Clayton did come to several other conclusions, however, as a result of her investigations. For example, she discovered that some horses have bars shaped like a wide, flat shelf, while in others, the jawbone is almost triangular in shape, creating a much narrower and less accommodating bearing surface for the mouthpiece. In males, the canine teeth can sometimes interfere with the action of the bit, and need to be floated. There’s also a considerable amount of variation in the shape of the equine palate. Those which are arched can better accommodate the flex of a jointed bit, while horses with flatter palates might be happier in a straight-bar snaffle.

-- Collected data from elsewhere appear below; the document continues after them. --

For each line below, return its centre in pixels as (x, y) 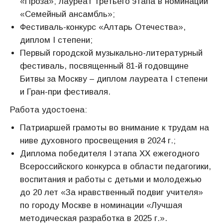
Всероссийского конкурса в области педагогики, (115, 167)
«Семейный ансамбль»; (67, 14)
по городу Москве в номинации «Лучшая (101, 205)
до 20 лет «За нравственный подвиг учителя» (111, 192)
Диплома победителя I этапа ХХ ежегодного (110, 154)
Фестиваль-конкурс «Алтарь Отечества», (103, 27)
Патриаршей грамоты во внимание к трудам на (114, 128)
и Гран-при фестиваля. (65, 92)
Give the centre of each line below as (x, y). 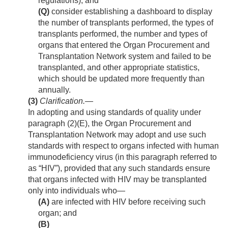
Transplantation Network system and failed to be (125, 56)
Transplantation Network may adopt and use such (117, 135)
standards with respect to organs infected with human (123, 146)
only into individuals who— (77, 191)
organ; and (58, 213)
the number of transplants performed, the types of (126, 23)
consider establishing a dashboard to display (131, 12)
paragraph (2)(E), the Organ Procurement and (110, 124)
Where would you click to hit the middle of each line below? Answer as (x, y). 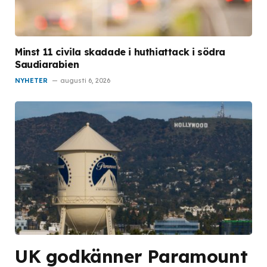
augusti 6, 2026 (85, 80)
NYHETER (31, 80)
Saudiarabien (47, 64)
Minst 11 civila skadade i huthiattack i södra (120, 52)
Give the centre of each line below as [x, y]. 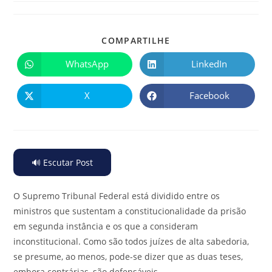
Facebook [209, 96]
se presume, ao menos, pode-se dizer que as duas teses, [128, 256]
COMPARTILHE [136, 40]
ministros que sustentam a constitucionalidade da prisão [130, 211]
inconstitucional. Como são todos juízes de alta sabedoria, [131, 241]
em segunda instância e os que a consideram [106, 226]
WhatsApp [87, 64]
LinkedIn [209, 64]
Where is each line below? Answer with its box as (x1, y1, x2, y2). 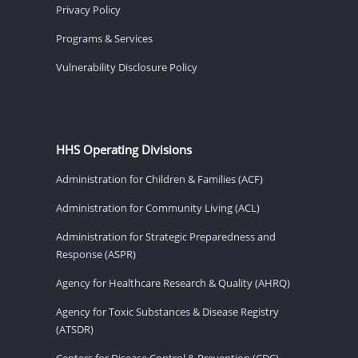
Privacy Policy (56, 2, 121, 18)
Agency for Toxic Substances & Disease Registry (56, 304, 279, 320)
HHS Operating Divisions (56, 141, 192, 158)
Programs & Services (56, 31, 153, 46)
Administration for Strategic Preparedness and (56, 229, 276, 245)
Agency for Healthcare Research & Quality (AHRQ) (56, 276, 290, 291)
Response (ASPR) (56, 247, 136, 262)
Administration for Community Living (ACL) (56, 201, 260, 216)
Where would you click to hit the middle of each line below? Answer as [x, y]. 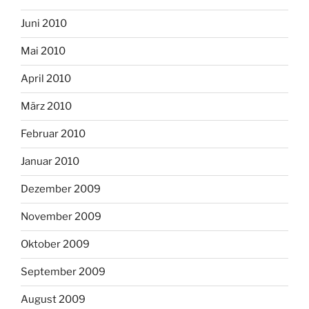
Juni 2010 [44, 24]
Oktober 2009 [55, 245]
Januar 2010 [50, 162]
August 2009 [53, 300]
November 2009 [61, 217]
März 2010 [46, 107]
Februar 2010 [53, 134]
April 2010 [46, 79]
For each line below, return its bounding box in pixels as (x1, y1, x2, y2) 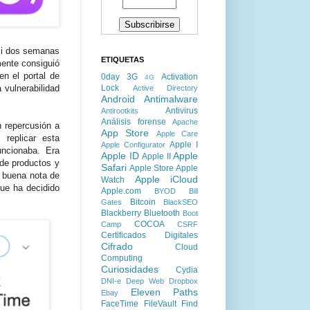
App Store (101, 127, 149, 138)
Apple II (142, 152, 171, 161)
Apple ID (101, 150, 139, 161)
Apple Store (129, 163, 174, 173)
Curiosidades (101, 264, 158, 275)
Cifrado (101, 241, 133, 252)
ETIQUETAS (101, 55, 144, 64)
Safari (101, 162, 127, 173)
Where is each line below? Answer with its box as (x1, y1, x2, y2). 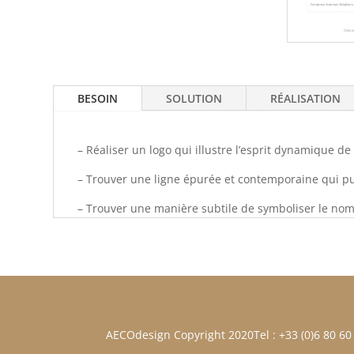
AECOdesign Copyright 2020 (106, 327, 254, 343)
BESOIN (77, 90, 119, 106)
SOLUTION (166, 90, 223, 106)
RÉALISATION (270, 90, 341, 106)
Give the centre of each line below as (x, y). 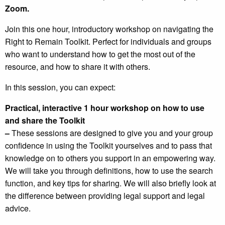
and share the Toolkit (45, 121)
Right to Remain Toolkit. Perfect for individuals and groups (108, 42)
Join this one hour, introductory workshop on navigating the (109, 29)
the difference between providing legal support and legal (105, 196)
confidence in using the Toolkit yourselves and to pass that (108, 146)
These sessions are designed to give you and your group (112, 133)
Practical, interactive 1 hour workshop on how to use (105, 108)
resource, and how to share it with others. (79, 67)
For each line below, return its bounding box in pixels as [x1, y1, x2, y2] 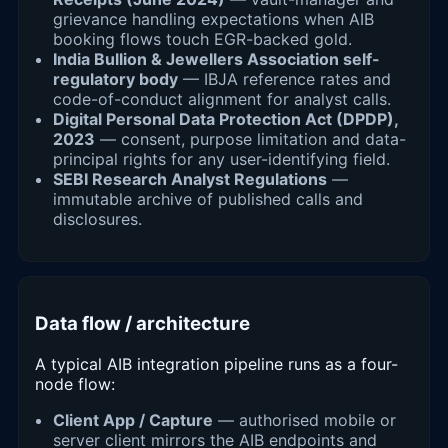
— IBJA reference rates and [178, 69, 391, 90]
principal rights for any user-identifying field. [53, 149, 390, 170]
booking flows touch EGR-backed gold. [53, 29, 352, 50]
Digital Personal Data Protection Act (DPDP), [53, 109, 398, 130]
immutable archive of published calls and [53, 189, 363, 210]
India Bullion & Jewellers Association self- [53, 49, 380, 70]
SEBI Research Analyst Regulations [53, 169, 327, 190]
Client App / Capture [53, 409, 213, 430]
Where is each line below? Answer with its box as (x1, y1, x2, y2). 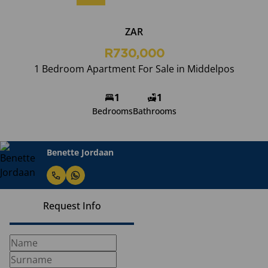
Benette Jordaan (47, 146, 114, 158)
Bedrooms (92, 105, 133, 117)
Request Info (42, 199, 101, 212)
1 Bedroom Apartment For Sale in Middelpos (33, 62, 234, 75)
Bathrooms (132, 105, 176, 117)
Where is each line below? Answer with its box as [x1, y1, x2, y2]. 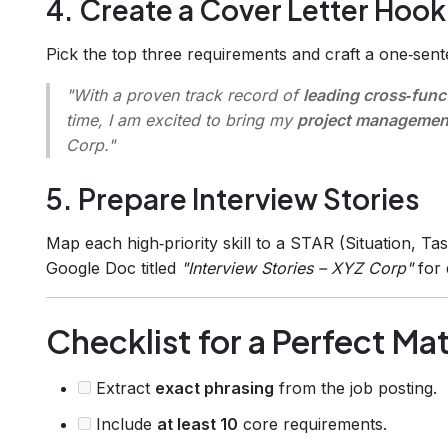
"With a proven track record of [66, 84, 303, 105]
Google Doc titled [46, 257, 181, 278]
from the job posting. [274, 377, 437, 398]
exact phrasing [155, 377, 274, 398]
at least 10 [157, 413, 238, 434]
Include [91, 413, 157, 434]
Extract [91, 377, 155, 398]
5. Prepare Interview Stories [46, 180, 420, 216]
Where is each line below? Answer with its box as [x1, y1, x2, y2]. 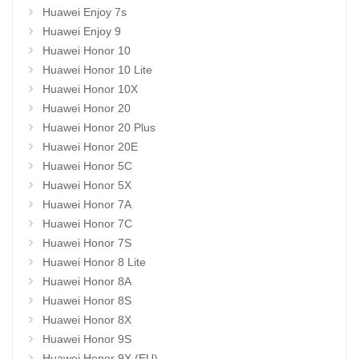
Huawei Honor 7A [42, 198, 131, 211]
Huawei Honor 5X [42, 179, 131, 192]
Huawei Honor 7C [42, 217, 132, 230]
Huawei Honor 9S [42, 333, 131, 345]
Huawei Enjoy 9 [42, 25, 121, 38]
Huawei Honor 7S [42, 236, 131, 249]
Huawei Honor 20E [42, 140, 138, 153]
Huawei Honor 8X [42, 313, 131, 326]
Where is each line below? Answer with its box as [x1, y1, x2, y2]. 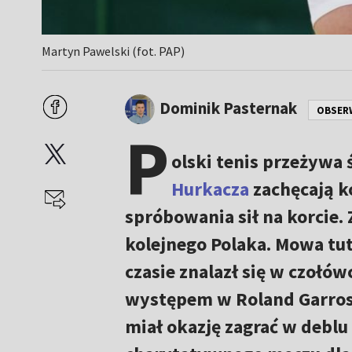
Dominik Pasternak [159, 97, 297, 119]
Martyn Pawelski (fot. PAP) [42, 43, 185, 60]
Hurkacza [170, 177, 249, 202]
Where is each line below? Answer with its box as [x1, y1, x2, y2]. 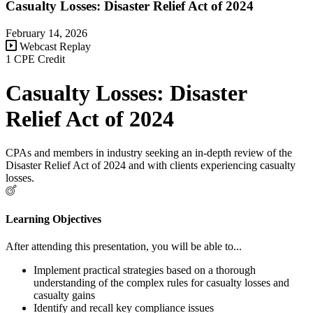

Finally, Clayton noted the presence in some horses of bone spurs on the bars of the test horses’ mouths possibly as a result of years of harsh bit action there. “They’re not all that uncommon, and horses who have them are generally pretty resistant,” she says. Surgical removal might be the only solution.
All of this serves to confirm something that most horsepeople already know: that choosing the right bit for each horse is a combination of assessment, measurement and a whole lot of trial and error.